** DATA FOR THIS TASK follows **

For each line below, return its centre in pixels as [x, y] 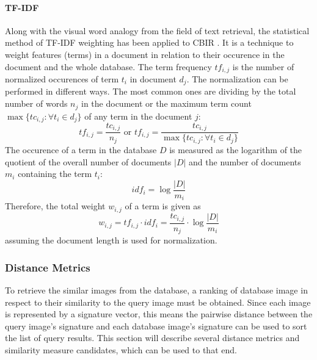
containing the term [55, 174]
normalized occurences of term [62, 79]
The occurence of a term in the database [81, 149]
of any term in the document [138, 116]
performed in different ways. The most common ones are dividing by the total [151, 91]
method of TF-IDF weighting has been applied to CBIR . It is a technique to [149, 42]
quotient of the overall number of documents [88, 161]
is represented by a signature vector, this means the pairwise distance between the [159, 314]

** End of DATA FOR THIS TASK **

● **PROBLEM DESCRIPTION**:
Please print the listing above again word for word, without its pictures.

● **ANSWER AREA**:
For each line below, return its centre in pixels as [x, y] 
containing the term [55, 174]
normalized occurences of term [62, 79]
The occurence of a term in the database [81, 149]
of any term in the document [138, 116]
performed in different ways. The most common ones are dividing by the total [151, 91]
method of TF-IDF weighting has been applied to CBIR . It is a technique to [149, 42]
quotient of the overall number of documents [88, 161]
is represented by a signature vector, this means the pairwise distance between the [159, 314]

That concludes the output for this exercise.